Le tableau que dresse Maynard est celui d’un système qui va bien évidemment au-delà des insultes racistes et des attitudes individuelles. L’auteure élargit la définition de la violence d’État qui se concentre souvent sur l’armée, la police ou la prison comme institutions de maintien de l’ordre. Les services sociaux, les écoles, les institutions de santé, les politiques sociales qui maintiennent dans la pauvreté sont aussi des outils de violence. Elle détaille par exemple comment les personnes noires sont constamment surveillées par la police et donc, plus souvent prises à contrevenir à la loi, plus souvent accusées, plus sévèrement traitées par le système judiciaire et, enfin, condamnées plus sévèrement. C’est une roue sans fin. Maynard développe sa pensée autour de l’enjeu de la guerre contre la drogue. Le trafic et l’usage de substances associées aux personnes noires sont plus ciblés par cette guerre et plus réprimés. Les personnes usagères de cocaïne sont en effet moins à risque de finir en prison que celles qui consomment de la marijuana ou du crack[1]. Pour les premières, l’usage de drogue est souvent traité comme une erreur de parcours; pour les secondes, la consommation sera rapidement judiciarisée et perçue comme une dangereuse déviance sociale.
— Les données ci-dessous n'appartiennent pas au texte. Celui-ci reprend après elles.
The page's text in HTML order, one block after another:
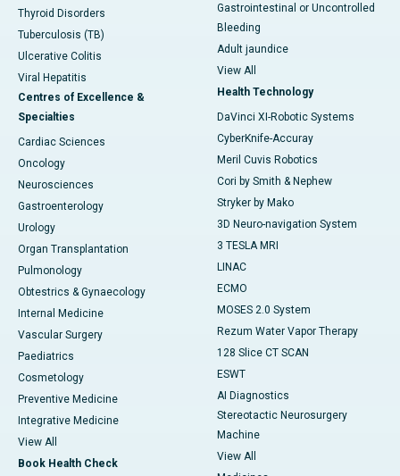
Thyroid Disorders
Tuberculosis (TB)
Ulcerative Colitis
Viral Hepatitis
Centres of Excellence &
Specialties
Cardiac Sciences
Oncology
Neurosciences
Gastroenterology
Urology
Organ Transplantation
Pulmonology
Obtestrics & Gynaecology
Internal Medicine
Vascular Surgery
Paediatrics
Cosmetology
Preventive Medicine
Integrative Medicine
View All
Book Health Check
Gastrointestinal or Uncontrolled
Bleeding
Adult jaundice
View All
Health Technology
DaVinci XI-Robotic Systems
CyberKnife-Accuray
Meril Cuvis Robotics
Cori by Smith & Nephew
Stryker by Mako
3D Neuro-navigation System
3 TESLA MRI
LINAC
ECMO
MOSES 2.0 System
Rezum Water Vapor Therapy
128 Slice CT SCAN
ESWT
AI Diagnostics
Stereotactic Neurosurgery
Machine
View All
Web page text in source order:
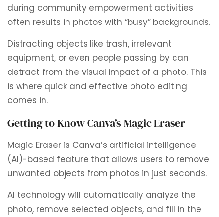
during community empowerment activities
often results in photos with “busy” backgrounds.
Distracting objects like trash, irrelevant
equipment, or even people passing by can
detract from the visual impact of a photo. This
is where quick and effective photo editing
comes in.
Getting to Know Canva’s Magic Eraser
Magic Eraser is Canva’s artificial intelligence
(AI)-based feature that allows users to remove
unwanted objects from photos in just seconds.
AI technology will automatically analyze the
photo, remove selected objects, and fill in the
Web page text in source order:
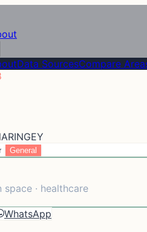
Data SourcesCompare
General
space · healthcare
WhatsApp
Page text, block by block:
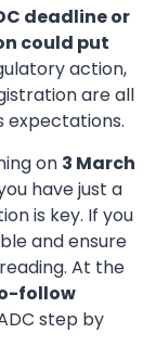
deadline or
could put
action,
are all
expectations.
on 3 March
have just a
is key. If you
and ensure
At the
follow
step by
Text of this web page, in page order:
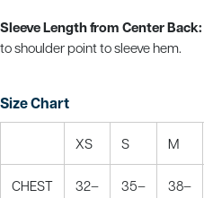
Sleeve Length from Center Back:
to shoulder point to sleeve hem.
Size Chart
XS S M
CHEST
32–
35–
38–
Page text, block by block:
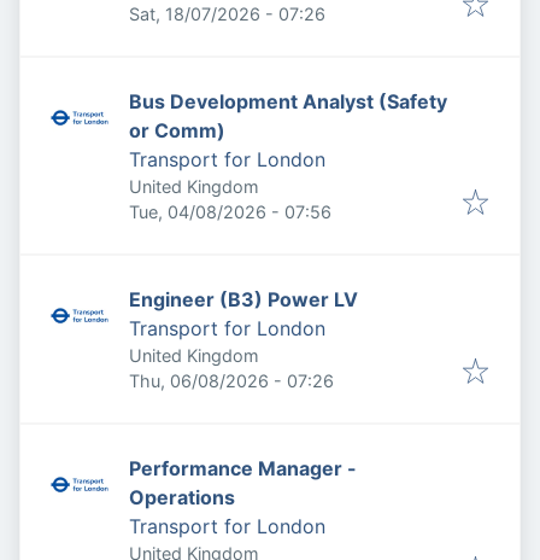
Published:
Sat, 18/07/2026 - 07:26
Bus Development Analyst (Safety
or Comm)
Transport for London
United Kingdom
Published:
Tue, 04/08/2026 - 07:56
Engineer (B3) Power LV
Transport for London
United Kingdom
Published:
Thu, 06/08/2026 - 07:26
Performance Manager -
Operations
Transport for London
United Kingdom
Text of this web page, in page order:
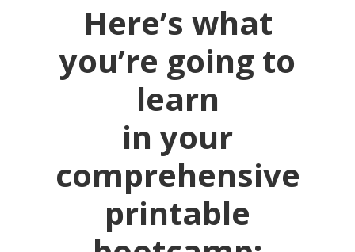
Here’s what
you’re going to
learn
in your
comprehensive
printable
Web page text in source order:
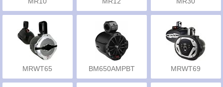
MRWT65 BM650AMPBT MRWT69
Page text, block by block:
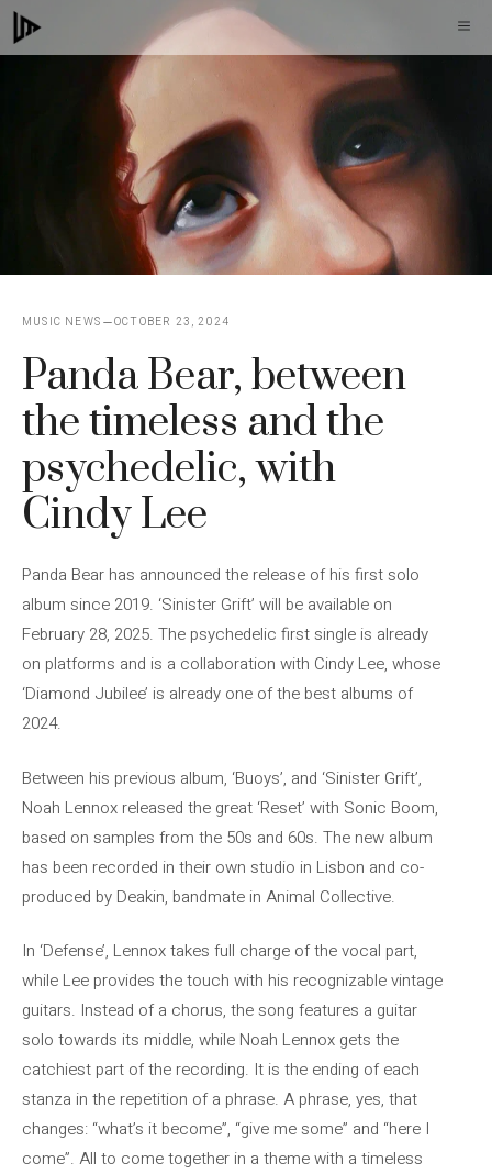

De même, avant la dépénalisation de la marijuana, les jeunes blancs qui en fumaient avaient nettement moins de chances d’être punis pour ce geste que les jeunes noirs.  

Les représentations comme justification de la violence

Dès le début de l’histoire du Canada, les corps noirs, autant dans leurs traits physiques que dans leurs comportements, sont dépeints comme pathologiques par les discours populaires, les médias, les institutions, les politiciens et les lois. Maynard décortique un grand nombre de ces narrations : leur origine, la manière dont elles se perpétuent, leurs effets ainsi que leur utilité pour maintenir l’assujettissement des personnes noires et la domination des personnes blanches. Ces images fantasmées deviennent rapidement des prophéties autoréalisatrices : malgré les statistiques et les faits, l’État canadien et ses institutions traitent le Noir en criminel, violeur, vendeur de drogue, et la Noire en femme libidineuse, immorale, agressive, en mère irresponsable, seulement faite pour le travail domestique. Cet imaginaire anti-noir devient alors la réalité collective; il est même internalisé par les personnes afro-descendantes.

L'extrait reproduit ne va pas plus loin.